COLUMBUS— The House Committee on Finance and Appropriations approved the state budget, Substitute House Bill 59, today for consideration of the full House later this week. Democratic members on the panel offered 16 amendments to the bill, 15 of which were rejected by House Republicans. The amendments were part of a larger effort by Democratic lawmakers to address issues of transparency, accountability, public education, health care and tax reform for middle class Ohioans.
“The countless hours of testimony on Medicaid expansion made it clear that it has overwhelming support in the state,” said Rep. Foley. “The removal of Medicaid Expansion by House Republicans made it clear that they are listening to an extreme right constituency, and leaving nearly 300,000 Ohioans without healthcare as a result. While I hope an agreement is reached to put some form of expansion back in the budget, the Republican track record on this vital issue does not look good.”
Among the amendments rejected by House Republicans was a 10 percent targeted middle class tax cut. In addition to a targeted 10 percent tax cut for middle class Ohioans, this proposal also provides an additional $118 million for schools ($54 million in FY14; $64 million in FY 15). This targeted middle class tax cut would apply to all Ohioans making under $105,000 or all those in the bottom 7 tax brackets. This Targeted Middle Class Tax Cut utilizes the same revenue that was utilized by the House GOP’s proposals to provide a 7 percent income tax cut, which disproportionately benefits the wealthy.
“It is very frustrating,” Rep. Foley added. “You hear how people want to work together for policies that move Ohio forward, but here we have ideas to do just that and all of them are rejected.

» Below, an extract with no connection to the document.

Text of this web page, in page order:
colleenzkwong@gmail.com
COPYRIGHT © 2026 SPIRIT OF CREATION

It stinks of narrow-minded, partisan right-wing thinking. Surely, we presented some ideas that the Republicans could find common ground on. What is so contentious about investing in public education, or rebuilding the middle class in Ohio? Ohio’s middle class and most vulnerable citizens are the biggest losers in this plan.”

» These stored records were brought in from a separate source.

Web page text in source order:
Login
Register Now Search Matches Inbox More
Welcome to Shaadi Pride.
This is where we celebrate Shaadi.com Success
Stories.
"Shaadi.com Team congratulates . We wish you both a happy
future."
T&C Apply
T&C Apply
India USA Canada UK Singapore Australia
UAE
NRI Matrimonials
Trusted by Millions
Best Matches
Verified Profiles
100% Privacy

House Republicans nixed major provisions of Governor Kasich’s initial budget proposal through a recently introduced substitute version of the bill. Democrats’ amendments to expand Medicaid, prevent the reprioritization of family planning dollars, restore education funding and give a targeted tax cut to middle class Ohioans were all soundly rejected. However, major provisions added into the budget by Republicans at the last minute included a $30 million increase for nursing homes and a dramatic shift in public health education that imposes criminal sanctions for school sex ed. programs that lead to “gateway sexual activity.”